- **Your objective**
Please retype all of the following entries exactly.

- **Data records**

• • • •

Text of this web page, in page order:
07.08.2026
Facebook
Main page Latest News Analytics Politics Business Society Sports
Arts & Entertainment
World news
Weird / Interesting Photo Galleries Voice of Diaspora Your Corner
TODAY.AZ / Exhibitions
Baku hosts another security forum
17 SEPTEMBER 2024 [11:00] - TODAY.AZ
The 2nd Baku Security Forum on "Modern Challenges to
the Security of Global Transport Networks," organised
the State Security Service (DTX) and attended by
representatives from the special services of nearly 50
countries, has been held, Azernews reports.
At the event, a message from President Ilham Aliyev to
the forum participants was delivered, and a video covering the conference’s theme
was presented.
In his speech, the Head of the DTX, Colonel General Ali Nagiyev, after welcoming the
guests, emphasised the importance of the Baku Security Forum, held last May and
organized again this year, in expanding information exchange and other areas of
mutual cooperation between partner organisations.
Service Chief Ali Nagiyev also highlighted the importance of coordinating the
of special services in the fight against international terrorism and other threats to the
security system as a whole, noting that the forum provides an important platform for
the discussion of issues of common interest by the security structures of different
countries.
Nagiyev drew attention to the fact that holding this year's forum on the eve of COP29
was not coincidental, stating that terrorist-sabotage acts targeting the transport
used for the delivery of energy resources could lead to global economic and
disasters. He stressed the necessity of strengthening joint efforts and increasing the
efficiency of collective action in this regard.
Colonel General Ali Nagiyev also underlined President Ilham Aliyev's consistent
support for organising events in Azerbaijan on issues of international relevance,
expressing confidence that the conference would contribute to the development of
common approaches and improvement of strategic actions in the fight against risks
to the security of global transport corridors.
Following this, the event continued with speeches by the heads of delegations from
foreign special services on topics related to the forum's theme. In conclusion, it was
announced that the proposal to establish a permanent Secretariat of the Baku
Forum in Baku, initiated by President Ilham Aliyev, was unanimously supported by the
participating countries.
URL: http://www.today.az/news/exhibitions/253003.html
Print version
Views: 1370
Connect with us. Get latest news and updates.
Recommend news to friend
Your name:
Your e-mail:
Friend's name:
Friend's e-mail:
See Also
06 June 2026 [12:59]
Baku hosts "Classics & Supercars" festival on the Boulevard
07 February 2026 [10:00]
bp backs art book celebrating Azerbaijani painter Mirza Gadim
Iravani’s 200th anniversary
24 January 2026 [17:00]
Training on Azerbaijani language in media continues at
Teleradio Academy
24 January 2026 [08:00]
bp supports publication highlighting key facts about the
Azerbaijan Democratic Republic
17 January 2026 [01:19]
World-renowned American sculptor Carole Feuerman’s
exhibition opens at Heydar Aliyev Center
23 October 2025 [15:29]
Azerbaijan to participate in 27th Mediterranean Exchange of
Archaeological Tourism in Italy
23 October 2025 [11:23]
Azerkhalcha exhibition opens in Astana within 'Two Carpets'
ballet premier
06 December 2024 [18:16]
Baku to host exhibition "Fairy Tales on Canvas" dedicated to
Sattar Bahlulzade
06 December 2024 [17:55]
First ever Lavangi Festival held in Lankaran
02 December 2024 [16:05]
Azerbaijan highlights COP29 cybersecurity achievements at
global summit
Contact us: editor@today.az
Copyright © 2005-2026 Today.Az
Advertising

• • • •

- **Task response**
Text of this web page, in page order:
07.08.2026
Facebook
Main page Latest News Analytics Politics Business Society Sports
Arts & Entertainment
World news
Weird / Interesting Photo Galleries Voice of Diaspora Your Corner
TODAY.AZ / Exhibitions
Baku hosts another security forum
17 SEPTEMBER 2024 [11:00] - TODAY.AZ
The 2nd Baku Security Forum on "Modern Challenges to
the Security of Global Transport Networks," organised
the State Security Service (DTX) and attended by
representatives from the special services of nearly 50
countries, has been held, Azernews reports.
At the event, a message from President Ilham Aliyev to
the forum participants was delivered, and a video covering the conference’s theme
was presented.
In his speech, the Head of the DTX, Colonel General Ali Nagiyev, after welcoming the
guests, emphasised the importance of the Baku Security Forum, held last May and
organized again this year, in expanding information exchange and other areas of
mutual cooperation between partner organisations.
Service Chief Ali Nagiyev also highlighted the importance of coordinating the
of special services in the fight against international terrorism and other threats to the
security system as a whole, noting that the forum provides an important platform for
the discussion of issues of common interest by the security structures of different
countries.
Nagiyev drew attention to the fact that holding this year's forum on the eve of COP29
was not coincidental, stating that terrorist-sabotage acts targeting the transport
used for the delivery of energy resources could lead to global economic and
disasters. He stressed the necessity of strengthening joint efforts and increasing the
efficiency of collective action in this regard.
Colonel General Ali Nagiyev also underlined President Ilham Aliyev's consistent
support for organising events in Azerbaijan on issues of international relevance,
expressing confidence that the conference would contribute to the development of
common approaches and improvement of strategic actions in the fight against risks
to the security of global transport corridors.
Following this, the event continued with speeches by the heads of delegations from
foreign special services on topics related to the forum's theme. In conclusion, it was
announced that the proposal to establish a permanent Secretariat of the Baku
Forum in Baku, initiated by President Ilham Aliyev, was unanimously supported by the
participating countries.
URL: http://www.today.az/news/exhibitions/253003.html
Print version
Views: 1370
Connect with us. Get latest news and updates.
Recommend news to friend
Your name:
Your e-mail:
Friend's name:
Friend's e-mail:
See Also
06 June 2026 [12:59]
Baku hosts "Classics & Supercars" festival on the Boulevard
07 February 2026 [10:00]
bp backs art book celebrating Azerbaijani painter Mirza Gadim
Iravani’s 200th anniversary
24 January 2026 [17:00]
Training on Azerbaijani language in media continues at
Teleradio Academy
24 January 2026 [08:00]
bp supports publication highlighting key facts about the
Azerbaijan Democratic Republic
17 January 2026 [01:19]
World-renowned American sculptor Carole Feuerman’s
exhibition opens at Heydar Aliyev Center
23 October 2025 [15:29]
Azerbaijan to participate in 27th Mediterranean Exchange of
Archaeological Tourism in Italy
23 October 2025 [11:23]
Azerkhalcha exhibition opens in Astana within 'Two Carpets'
ballet premier
06 December 2024 [18:16]
Baku to host exhibition "Fairy Tales on Canvas" dedicated to
Sattar Bahlulzade
06 December 2024 [17:55]
First ever Lavangi Festival held in Lankaran
02 December 2024 [16:05]
Azerbaijan highlights COP29 cybersecurity achievements at
global summit
Contact us: editor@today.az
Copyright © 2005-2026 Today.Az
Advertising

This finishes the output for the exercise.